This Is Your Brain on Music The Science of a Human Obsession
Alexandra Marinescu Brain, Mind and Cognition
“We are [...] under the illusion that we simply open our eyes and we see. A bird chirps outside the window and we instantly hear. Sensory perception creates mental images in our minds – representations of the world outside our heads – so quickly and seamlessly that it seems there is nothing to it. This is an illusion. [...] Our perceptual system is supposed to distort the world we see and hear. We naturally assume that the world is just as we perceive it. But experiments have forced us to confront the reality that this is not the case.” Normally, while reading a book, I have to underline specific passages of text, which I find of great importance, passages that somehow say and mean more to me than the rest of the book, passages that manage to change my beliefs or the way I understand my surroundings, the environment I live in. The quote above did more than that. I had to write it down, I had to think about it. Underlining it wasn’t enough anymore. So the world isn’t what we perceive it to be. Everything we see or hear or touch or even taste is just a mental projection of the real world.
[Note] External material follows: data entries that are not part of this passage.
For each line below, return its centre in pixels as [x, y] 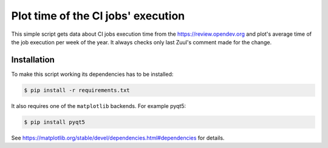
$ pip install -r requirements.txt [77, 90]
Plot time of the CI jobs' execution [98, 16]
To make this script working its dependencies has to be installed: [92, 74]
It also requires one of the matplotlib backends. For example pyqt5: [99, 106]
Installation [33, 60]
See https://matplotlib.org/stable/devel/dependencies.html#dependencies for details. [118, 138]
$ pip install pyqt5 [54, 122]
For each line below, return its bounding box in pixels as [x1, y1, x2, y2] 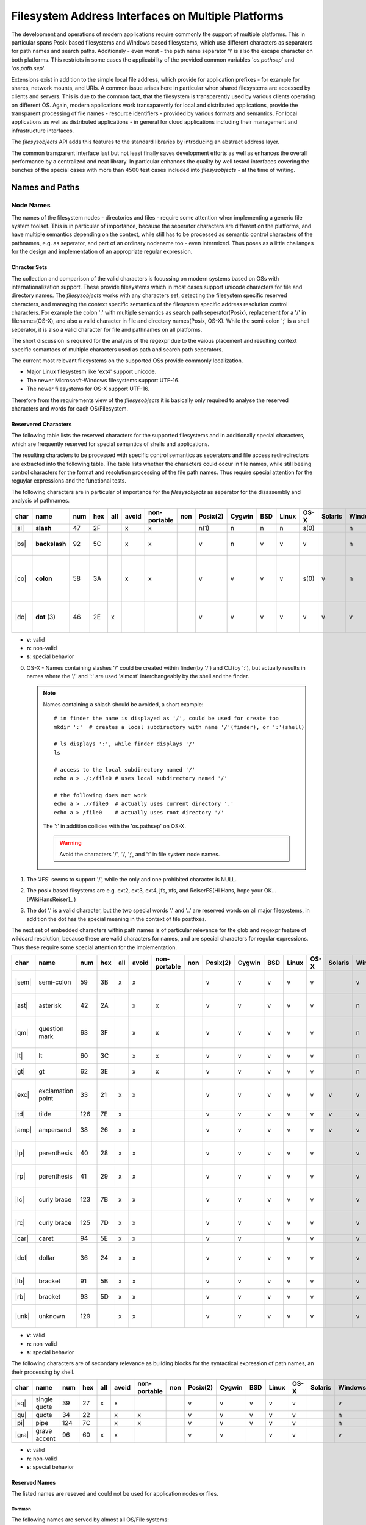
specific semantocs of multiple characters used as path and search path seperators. [11, 345, 223, 353]
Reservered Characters [11, 420, 72, 428]
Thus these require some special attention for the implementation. [11, 943, 177, 951]
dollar [38, 1254, 55, 1262]
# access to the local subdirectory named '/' [54, 766, 195, 773]
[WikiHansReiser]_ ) [26, 895, 76, 903]
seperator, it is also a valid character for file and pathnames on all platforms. [11, 326, 203, 333]
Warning [59, 839, 82, 847]
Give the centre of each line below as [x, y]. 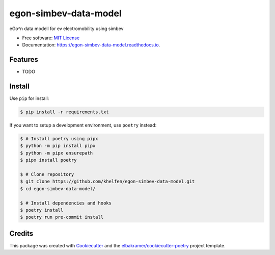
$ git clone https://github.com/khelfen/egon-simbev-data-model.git [107, 182]
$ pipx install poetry [48, 160]
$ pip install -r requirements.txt [64, 112]
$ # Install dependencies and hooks [66, 203]
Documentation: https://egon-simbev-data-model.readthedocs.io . [91, 45]
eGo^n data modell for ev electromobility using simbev [66, 29]
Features [24, 59]
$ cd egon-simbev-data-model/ [58, 188]
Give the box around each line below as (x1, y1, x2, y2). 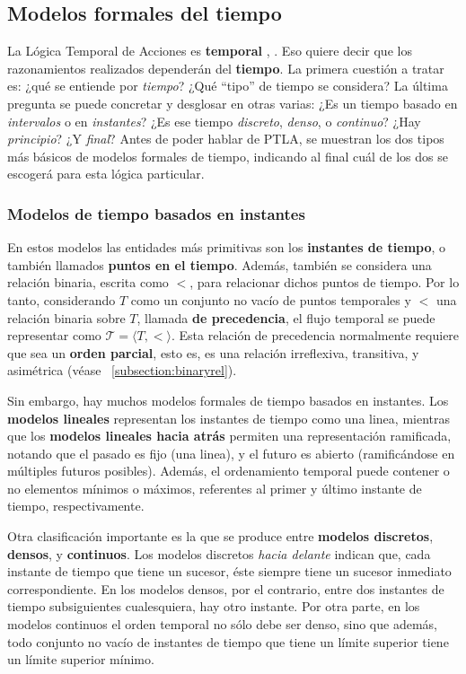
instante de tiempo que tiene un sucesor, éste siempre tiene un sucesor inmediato (7, 562, 452, 581)
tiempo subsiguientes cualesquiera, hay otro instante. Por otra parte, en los (7, 597, 420, 616)
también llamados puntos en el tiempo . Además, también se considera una (7, 255, 432, 274)
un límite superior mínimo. (7, 650, 154, 669)
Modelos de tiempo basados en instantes (7, 202, 305, 224)
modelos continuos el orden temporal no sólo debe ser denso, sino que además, (7, 615, 437, 634)
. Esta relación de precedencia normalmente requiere (171, 326, 460, 345)
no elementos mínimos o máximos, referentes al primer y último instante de (7, 478, 422, 497)
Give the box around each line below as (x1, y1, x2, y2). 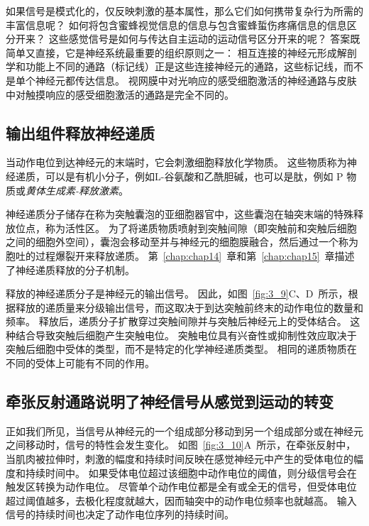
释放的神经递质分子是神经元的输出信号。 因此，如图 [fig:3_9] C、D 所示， (6, 286, 348, 301)
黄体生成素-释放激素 (26, 182, 119, 197)
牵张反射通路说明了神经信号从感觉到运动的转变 (6, 390, 334, 412)
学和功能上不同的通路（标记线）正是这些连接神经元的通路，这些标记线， (6, 59, 343, 74)
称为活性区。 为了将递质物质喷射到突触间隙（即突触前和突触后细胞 (45, 220, 357, 235)
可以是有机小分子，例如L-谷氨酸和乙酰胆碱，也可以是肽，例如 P (45, 168, 343, 183)
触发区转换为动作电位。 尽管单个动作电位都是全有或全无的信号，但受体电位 (6, 479, 357, 494)
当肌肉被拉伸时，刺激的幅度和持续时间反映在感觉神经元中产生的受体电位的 (6, 451, 353, 466)
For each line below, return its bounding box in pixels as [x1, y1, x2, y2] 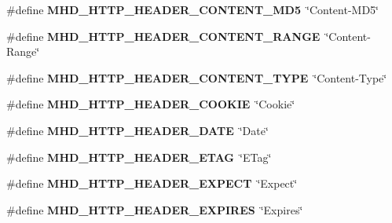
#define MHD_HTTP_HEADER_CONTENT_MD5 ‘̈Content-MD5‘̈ [6, 2, 379, 17]
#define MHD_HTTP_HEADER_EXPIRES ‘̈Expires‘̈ [6, 201, 303, 218]
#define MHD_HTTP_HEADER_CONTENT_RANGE [6, 27, 321, 44]
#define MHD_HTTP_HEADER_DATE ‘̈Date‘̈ [6, 122, 269, 138]
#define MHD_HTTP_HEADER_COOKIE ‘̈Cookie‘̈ [6, 96, 295, 112]
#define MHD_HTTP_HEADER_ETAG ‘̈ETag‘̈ [6, 148, 272, 165]
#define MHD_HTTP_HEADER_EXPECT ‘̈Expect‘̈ [6, 175, 298, 192]
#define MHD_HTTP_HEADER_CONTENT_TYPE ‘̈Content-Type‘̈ [6, 69, 387, 86]
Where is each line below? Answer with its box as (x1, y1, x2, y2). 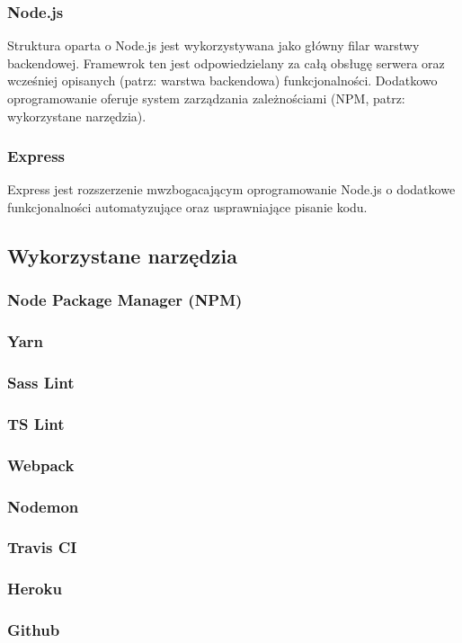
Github (7, 619, 60, 641)
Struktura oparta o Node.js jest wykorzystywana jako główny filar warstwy (7, 36, 420, 55)
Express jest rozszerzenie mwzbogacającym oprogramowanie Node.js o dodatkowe (7, 180, 456, 199)
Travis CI (7, 536, 77, 558)
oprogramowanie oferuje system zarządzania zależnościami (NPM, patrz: (7, 89, 405, 107)
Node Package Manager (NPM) (7, 289, 243, 311)
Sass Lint (7, 371, 75, 393)
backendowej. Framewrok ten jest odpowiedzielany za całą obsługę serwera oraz (7, 53, 445, 72)
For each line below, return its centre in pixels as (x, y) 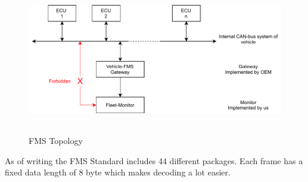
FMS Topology (56, 141)
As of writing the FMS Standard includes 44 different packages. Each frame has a (154, 160)
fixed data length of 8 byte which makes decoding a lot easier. (118, 172)
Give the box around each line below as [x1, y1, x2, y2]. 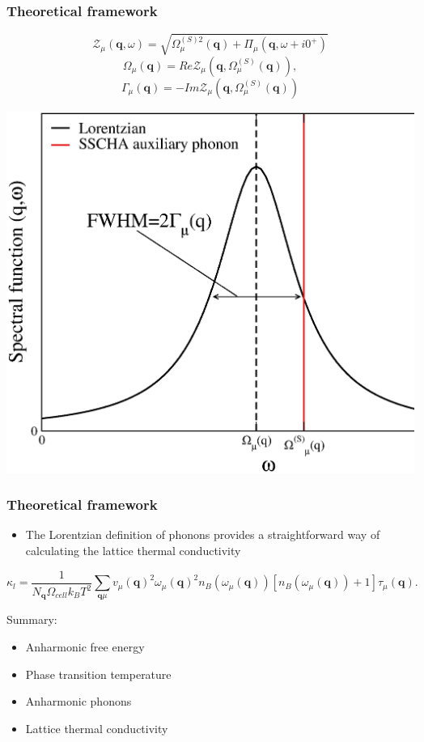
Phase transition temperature [25, 665, 172, 682]
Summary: [6, 611, 57, 628]
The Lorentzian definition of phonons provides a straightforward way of [25, 526, 380, 543]
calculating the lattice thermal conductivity [25, 542, 241, 558]
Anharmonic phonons [25, 693, 132, 710]
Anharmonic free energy [25, 638, 145, 655]
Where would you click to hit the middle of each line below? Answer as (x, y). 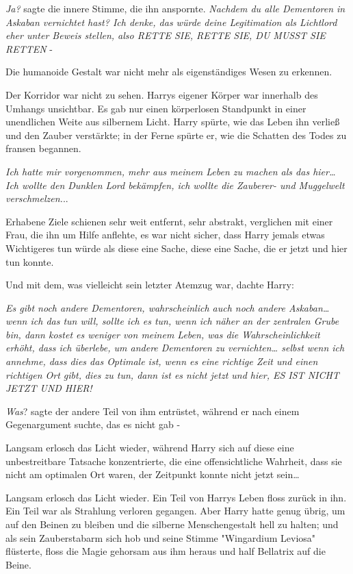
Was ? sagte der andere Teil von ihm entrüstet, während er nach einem (153, 411)
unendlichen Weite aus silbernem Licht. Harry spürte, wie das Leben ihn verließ (173, 122)
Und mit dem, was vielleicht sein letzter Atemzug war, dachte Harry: (150, 285)
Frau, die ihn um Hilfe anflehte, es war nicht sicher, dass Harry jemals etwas (165, 235)
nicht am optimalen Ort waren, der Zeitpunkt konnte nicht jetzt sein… (153, 474)
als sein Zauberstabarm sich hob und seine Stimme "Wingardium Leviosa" (161, 537)
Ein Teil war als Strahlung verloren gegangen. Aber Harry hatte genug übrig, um (175, 511)
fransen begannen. (43, 148)

I found myself thinking about a normal day in my life starting with the moment I wake up in the morning and start “seeing”, perceiving my surroundings. And I surprisingly got stuck at this point, since my first thought was about the daylight. If what we perceive as “light” is only a mental image, the response of our brain to the sensory perception of an oscillation, can it be that there is no “light” at all? It seems that the human brain assigns a “label” to everything he processes, based on the different categories he “learns” over time. And if we also recall the beliefs of E. Rosch, we can also understand why something can be “more or less a category member; rather than being all or none as Aristotle has believed, there are shades of membership, degrees of fit to a category, and subtle shadings”. Our sensors perceive “light” and we think of it as a “day”, or “dark” and we know that the “night” has come. We perceive something in between the two categories, neither a “day” nor a “night”, so we it must be either a dawn or a sunset. But then again, these are only mental images. “Light”, as we perceive it, may indeed not exist. The “day” is just the label we gave to a category of sensory data our brain processes. One might jump to the conclusion that we live in the dark, but that cannot be true, since “dark” is also just a label.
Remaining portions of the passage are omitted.